*TASK BRIEF*. Within the entries below, please return exactly the lines from the one with "sour cream for a tangy flavor! (104, 316)" through the one with "For each line", leaving out any pictures.

======== RECORDS

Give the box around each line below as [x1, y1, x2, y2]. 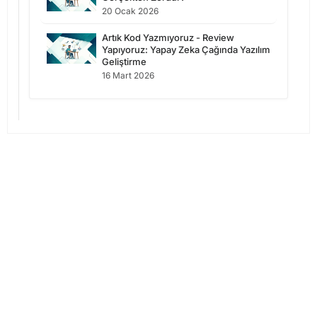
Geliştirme [102, 56, 146, 68]
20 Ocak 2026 [102, 6, 158, 17]
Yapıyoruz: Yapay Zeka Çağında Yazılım [102, 44, 270, 56]
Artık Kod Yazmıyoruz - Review [102, 32, 234, 44]
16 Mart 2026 [102, 70, 154, 81]
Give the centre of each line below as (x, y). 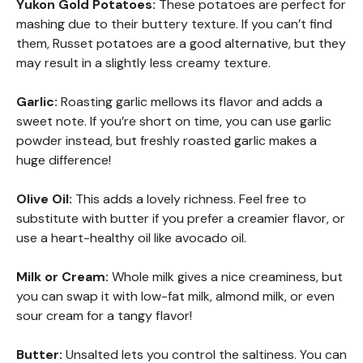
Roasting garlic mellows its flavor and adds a (190, 102)
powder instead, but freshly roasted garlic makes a (167, 141)
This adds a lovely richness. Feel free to (189, 199)
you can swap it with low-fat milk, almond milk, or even (175, 297)
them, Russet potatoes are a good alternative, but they (181, 44)
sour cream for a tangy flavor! (104, 316)
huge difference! (64, 160)
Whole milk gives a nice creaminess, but (226, 277)
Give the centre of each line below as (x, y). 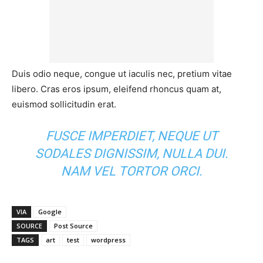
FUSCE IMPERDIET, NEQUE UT (131, 136)
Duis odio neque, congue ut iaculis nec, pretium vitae (122, 73)
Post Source (73, 225)
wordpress (108, 240)
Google (50, 211)
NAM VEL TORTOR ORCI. (131, 171)
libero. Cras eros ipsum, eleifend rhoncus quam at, (117, 89)
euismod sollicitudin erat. (64, 104)
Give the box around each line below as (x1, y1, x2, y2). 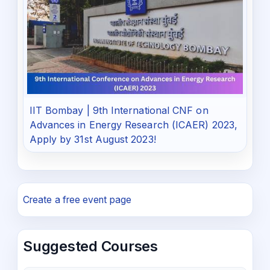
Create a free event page (23, 194, 131, 206)
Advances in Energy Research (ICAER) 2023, (29, 119, 237, 131)
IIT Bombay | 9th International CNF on (29, 104, 209, 117)
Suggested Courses (23, 237, 158, 256)
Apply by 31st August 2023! (29, 133, 156, 146)
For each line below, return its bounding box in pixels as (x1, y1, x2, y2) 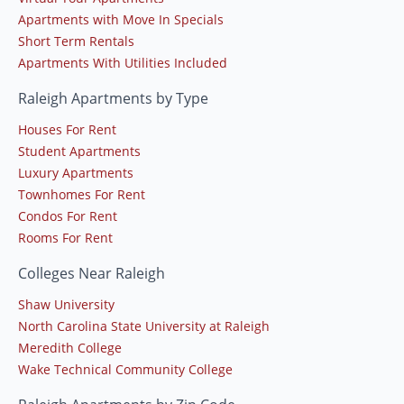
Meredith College (18, 338, 122, 356)
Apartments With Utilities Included (18, 53, 227, 71)
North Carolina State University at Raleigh (18, 317, 270, 335)
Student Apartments (18, 142, 141, 160)
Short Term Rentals (18, 32, 134, 50)
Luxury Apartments (18, 163, 133, 181)
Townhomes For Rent (18, 185, 145, 203)
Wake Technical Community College (18, 360, 233, 378)
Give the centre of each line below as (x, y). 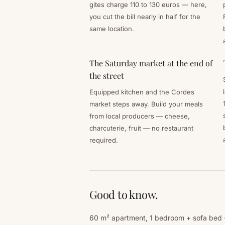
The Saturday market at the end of (151, 63)
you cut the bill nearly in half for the (145, 16)
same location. (112, 28)
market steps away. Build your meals (146, 104)
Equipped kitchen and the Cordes (142, 92)
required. (104, 140)
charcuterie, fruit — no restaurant (141, 128)
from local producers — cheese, (140, 116)
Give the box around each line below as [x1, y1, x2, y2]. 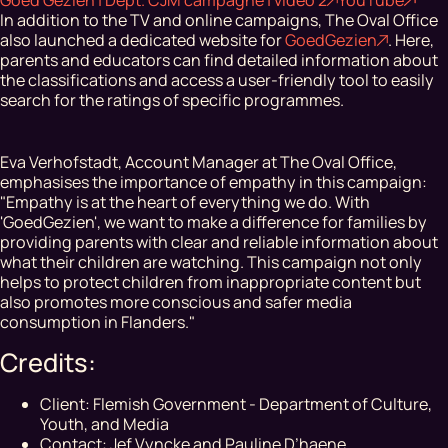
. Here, [388, 28, 435, 51]
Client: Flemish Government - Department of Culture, [40, 392, 432, 415]
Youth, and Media [40, 412, 169, 435]

================

*YOUR RESPONSE*.
sour cream for a tangy flavor! (104, 316)
huge difference! (64, 160)
Whole milk gives a nice creaminess, but (226, 277)
Give the centre of each line below as (x, y). 
FUSCE IMPERDIET, NEQUE UT (131, 136)
Duis odio neque, congue ut iaculis nec, pretium vitae (122, 73)
Post Source (73, 225)
wordpress (108, 240)
Google (50, 211)
NAM VEL TORTOR ORCI. (131, 171)
libero. Cras eros ipsum, eleifend rhoncus quam at, (117, 89)
euismod sollicitudin erat. (64, 104)
Give the box around each line below as (x1, y1, x2, y2). 
Create a free event page (23, 194, 131, 206)
Advances in Energy Research (ICAER) 2023, (29, 119, 237, 131)
IIT Bombay | 9th International CNF on (29, 104, 209, 117)
Suggested Courses (23, 237, 158, 256)
Apply by 31st August 2023! (29, 133, 156, 146)
For each line below, return its bounding box in pixels as (x1, y1, x2, y2) 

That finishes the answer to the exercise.